Wer dazugehören will, muss die Regeln kennen. Doch was, wenn sie niemand erklärt?
Für viele Familien mit Migrationsgeschichte wird der Schulalltag zur Herausforderung. Nicht wegen mangelnder Motivation, sondern wegen fehlender Orientierung.
Als ich als Kind mit meiner Klasse zum ersten Mal in den Wald sollte, stellte meine Mutter viele Fragen: «Was genau sind Wanderschuhe?

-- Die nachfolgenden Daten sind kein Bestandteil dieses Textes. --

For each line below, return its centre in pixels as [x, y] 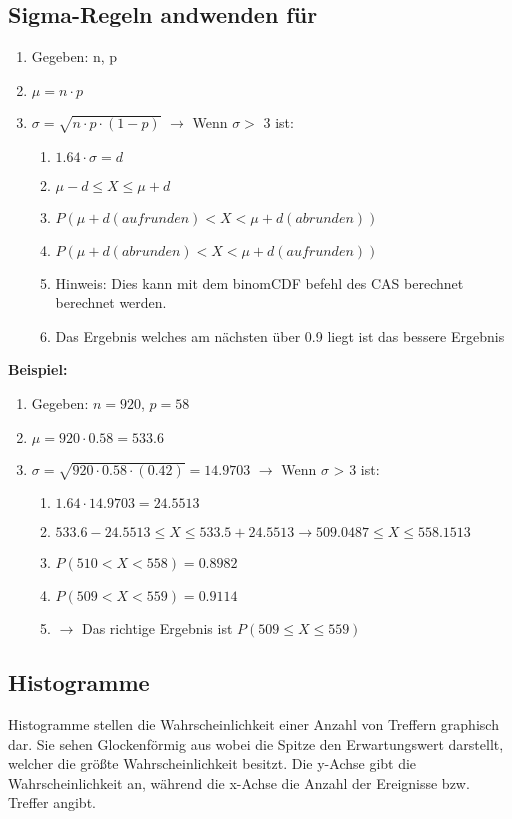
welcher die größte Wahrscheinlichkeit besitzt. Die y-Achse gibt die [212, 763]
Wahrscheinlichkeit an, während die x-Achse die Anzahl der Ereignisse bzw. [239, 782]
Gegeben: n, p [74, 56]
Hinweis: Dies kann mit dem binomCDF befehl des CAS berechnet [259, 282]
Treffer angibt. [52, 802]
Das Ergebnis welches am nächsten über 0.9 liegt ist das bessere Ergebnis [280, 335]
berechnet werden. [111, 302]
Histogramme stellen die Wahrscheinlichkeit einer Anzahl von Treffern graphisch [253, 724]

Reichen Turnschuhe? Und was sind Matschhosen?» Ich wusste es nicht und sie auch nicht. Ich erinnere mich daran, wie ich ohne Matschhose im Wald stand, natürlich an einem regnerischen Tag, während andere Kinder perfekt ausgestattet waren. Ich schämte mich, obwohl ich nichts falsch gemacht hatte. Für meine Mutter, die in die Schweiz eingewandert war, war vieles unverständlich; nicht, weil sie sich nicht kümmerte, sondern weil ihr niemand erklärte, was hier als selbstverständlich galt.
Solche Erfahrungen sind keine Randnotizen. Sie zeigen exemplarisch, wie schwer zugänglich Schule für Familien mit Migrationsgeschichte sein kann. Ihnen fehlt nicht die Bildung oder das Interesse, sondern das kulturelle Betriebssystem, auf dem viele unausgesprochene Erwartungen beruhen. Die Schule verlangt Mitdenken, Mitverstehen, Mitorganisieren. Doch das gelingt nur, wenn auch das Alltägliche erklärt wird, ohne dass man sich dafür schämen muss. Ausserdem denkt oft niemand daran, was eine gute Wanderausrüstung kosten kann. Bei mehreren Kindern über mehrere Saisons hinweg kann das schön ins Geld gehen.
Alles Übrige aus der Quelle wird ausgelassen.